As you know,regular expression is very import in text processing.I had never noticed the “link break” in the regular expression.when i matched my “multiple line” regular expression against the string,i found that the line break in both the regular expression and the string to match will affect the match result.below is the detail.
PCRE(Perl-Compatible Regular Expression) for example,let’s take a close look at two special pattern modifier,below is the explanation from php manual document for both PCRE_MULTILINE and PCRE_DOTALL modifier:
- m (PCRE_MULTILINE)
- By default, PCRE treats the subject string as consisting of a single “line” of characters (even if it actually contains several newlines). The “start of line” metacharacter (^) matches only at the start of the string, while the “end of line” metacharacter ($) matches only at the end of the string, or before a terminating newline (unless D modifier is set). This is the same as Perl.
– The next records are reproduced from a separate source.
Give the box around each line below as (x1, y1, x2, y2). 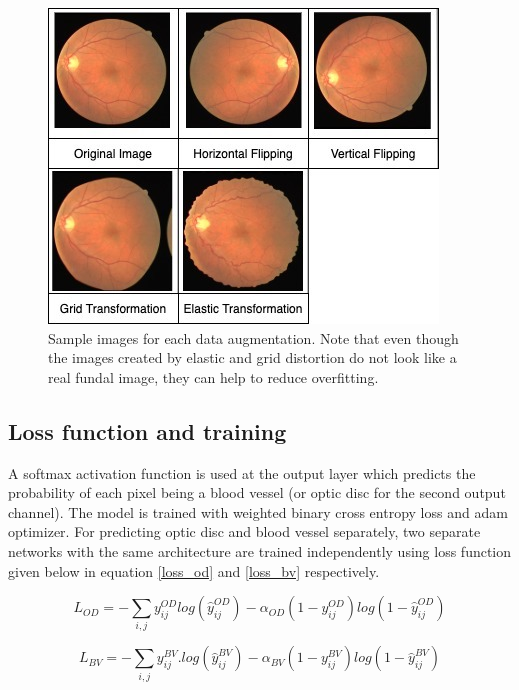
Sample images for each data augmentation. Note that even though (48, 327, 459, 348)
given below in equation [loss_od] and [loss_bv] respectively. (8, 560, 380, 581)
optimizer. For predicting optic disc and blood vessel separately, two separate (8, 521, 481, 542)
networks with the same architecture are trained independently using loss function (8, 540, 512, 561)
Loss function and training (8, 415, 287, 446)
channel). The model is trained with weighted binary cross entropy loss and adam (8, 501, 508, 522)
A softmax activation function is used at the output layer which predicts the (8, 462, 476, 483)
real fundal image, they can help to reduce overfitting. (48, 366, 379, 387)

When this modifier is set, the “start of line” and “end of line” constructs match immediately following or immediately before any newline in the subject string, respectively, as well as at the very start and end. This is equivalent to Perl’s /m modifier. If there are no “\n” characters in a subject string, or no occurrences of ^ or $ in a pattern, setting this modifier has no effect.
- s (PCRE_DOTALL)
- If this modifier is set, a dot metacharacter in the pattern matches all characters, including newlines. Without it, newlines are excluded. This modifier is equivalent to Perl’s /s modifier. A negative class such as [^a] always matches a newline character, independent of the setting of this modifier.
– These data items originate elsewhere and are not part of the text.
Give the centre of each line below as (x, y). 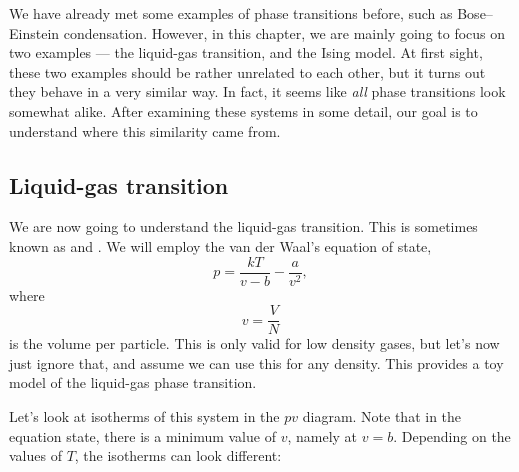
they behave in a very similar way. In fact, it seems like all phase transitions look (257, 91)
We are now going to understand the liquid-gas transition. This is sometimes (243, 226)
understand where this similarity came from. (145, 130)
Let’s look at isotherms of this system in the (144, 416)
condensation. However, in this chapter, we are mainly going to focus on (284, 32)
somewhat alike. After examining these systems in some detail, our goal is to (243, 110)
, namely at (322, 435)
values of (35, 455)

so regular expression can match multiple line string and it will be affected by m and s pattern modifier.we do not need to define a regular expression in multiple line like this,thought it’s ok in syntax:
$pattern = “/\| Domain: .*$domainstr.*
\| Expired domain: .*
\| Ip: \d+\.\d+\.\d+\.\d+
\| UserName: .*
\| PassWord: .*
/”;
however,we can rewrite it in this way:
$pattern = “/\| Domain: .*$domainstr.*(\r)?\n(\| Expired domain: .*?(\r)?\n)?\| Ip: \d+\.\d+\.\d+\.\d+(\s\(n\))?(\r)?\n(\| HasCgi: y(\r)?\n)?\| UserName: .*(\r)?\n\| PassWord: .*/i”;
The line break depends on system.so it will affect the match result.so we need to pay more attention when define the regular expression.